Paris Rentree… Back to Grey Paris

People tend to complain bitterly about the rentrée in Paris because the long-awaited vacation is over and the drudgery of daily work kicks in. It takes a good six weeks to catch up on the backlog of mail and phone messages, faxes and e-mail and to get the sand out of your loafers and ticks off your Wallabies. It takes another two weeks to find a place to hide your suitcases for another year in your crowded apartment. For many of us, there are the intense and illogical arguments to battle out at the local post office, tracking down the registered letters and packages that were returned to unknown senders. All par for the autumn course.

Complaints then begin to flow at a healthy pace as the weather turns nippier and the monolithic sheets of dull cloud-cover veil our beloved city. Gai Paris becomes Gray Paris! And everyone is prepared to be depressed – to the delight of the city’s swarm of psychoanalysts.

But face it, the fall brings with it the Paris we love most. The colors and heat of August dissipate and the city of natural light becomes the city of incandescence and chiaroscuro. Secretly, we all love the “grisaille,” in that the true Paris is a city of shade and shadow, of injured pigeons, green wrought-iron chairs and chilly water running in the gutters. An authentic Paris must be experienced in black and white, not Technicolor, Ilford or Kodak. The Paris to be in love in is caught in the black and white images of Doisneau and Cartier-Bresson. It’s no accident that the Mois de la Photo in Paris is November.

Admit it, the pleasure of Paris streets is intensified by darkness and melancholy; the cafés are better places to duck into, the espresso cups feel better in your hands, hot tea hits the spot and cigarette smoke is somehow less offensive. In the heart of the Paris grisaille, you dive deeper into novels, you read better books and languish in existential thought. You visit the remains of Chopin and Morrison, Sartre and Beckett, Wilde and Piaf. You buy a succession of cheap scarves and wear silk.

To Americans Europe has always been a black and white continent.
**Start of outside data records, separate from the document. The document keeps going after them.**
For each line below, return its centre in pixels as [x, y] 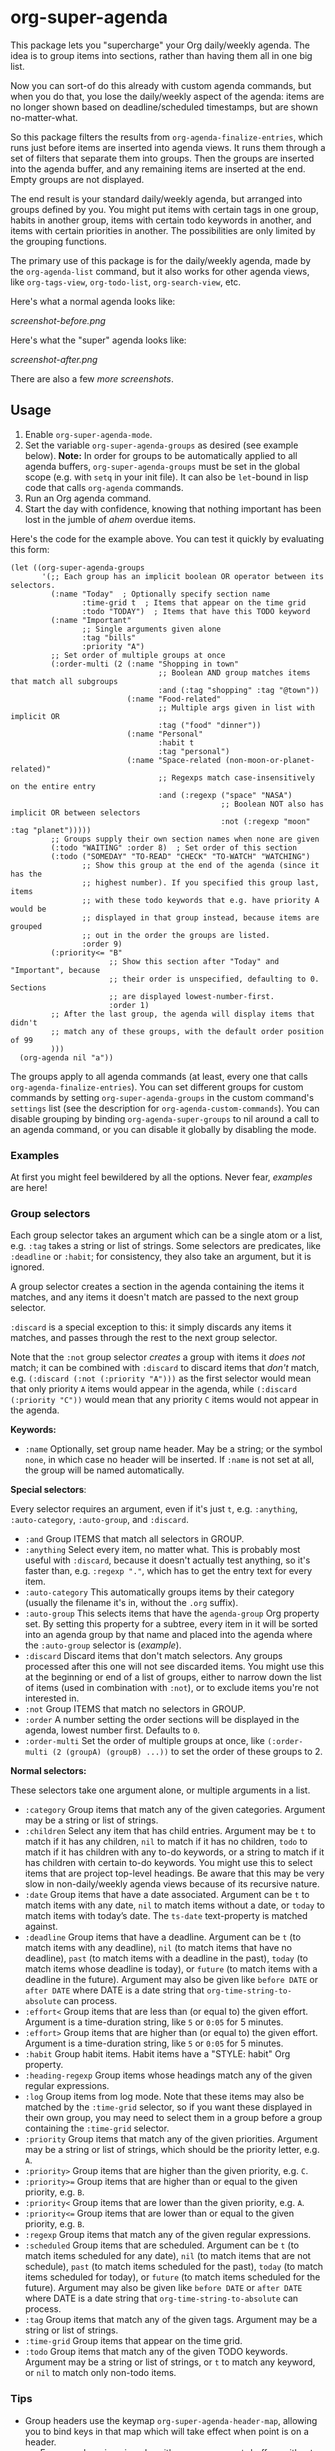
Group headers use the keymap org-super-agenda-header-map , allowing [171, 2420]
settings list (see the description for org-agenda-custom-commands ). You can [165, 1108]
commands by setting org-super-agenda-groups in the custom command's [162, 1097]
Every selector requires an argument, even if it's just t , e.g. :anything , [154, 1509]
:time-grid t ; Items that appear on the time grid [194, 602]
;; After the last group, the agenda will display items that [182, 1014]
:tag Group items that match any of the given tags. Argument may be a [171, 2320]
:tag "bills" [109, 637]

Brightness is a question of contrast and definition, not color. You go to Hong Kong or San Francisco or Tangier or Provence if you want color. You walk along the small streets of the cinquième or quatorzième in late October if you want to feel alive. You sit beneath a Rodin sculpture half-chilled and read an airmail letter for the third time. You write poems that you’ll never show anyone.

The rentrée in Paris anticipates all sorts of highly Parisian annual traumas. Public service strikes, for example. These massive inconveniences sort of generate their own brand of nostalgia. People remember how it was last year or two years ago, the people they met as they hitchhiked at dawn from Nation to Denfert-Rochereau or the affair that ignited on the way home along the river. Or the affair they imagined on the way home along the river. And although the stalled Métro, undelivered mail, sluggish airports, unanswered telephones, empty classrooms and dimmed lights are hardly enticements for work or study, they also intensify degrees of personal excitement for the transplanted soul, the spectator in us, the artists that we want to be. Somewhere in the expat spirit there was that hope that life would be different, that society wouldn’t drone on ad infinitum like the future that had threatened back home. We didn’t come here to be promoted, to be practical or to feel secure.

The gray Paris rentrée is marked by the moment we wave good-bye to the noisy flock of tourists clutching non-refundable tickets and obligations to get back to, shooting Fuji and Ektachrome. It’s a time to praise the pen-and-ink drawings of lonely draftsmen on chilly bridges, the winter residents of the Place du Tertre, the hawkers of Macadam and La Rue.

Soupe à l’oignon, choucroute and cassoulet only begin to make sense in the deep fall.

As magenta, cyan, blue and yellow are the primary colors of commerce and publicity, Paris feels awkward “en quadri,” as if cross-dressed in someone else’s wardrobe, Barcelona’s or Miami’s. No wonder the Internet, the rainbow of mass communications, has had a hard time nestling itself into the landscape and mindset of Parisian habits. The happy-faced connectivity of its spirit is not lonely enough or sufficiently tortured for the Parisian soul; it doesn’t divide into left and right, and can’t be rendered into political tracks of protest; merguez can’t be blackened on smoky fires in its streets by threatened immigrants and union workers in the Paris fall. In the Paris autumn, finally, even those too young to remember are reminded of the war.

So, as we settle into the dank of the oncoming grisaille, let’s celebrate our protestations of this far side of the Paris moon – which we all love so much to deny.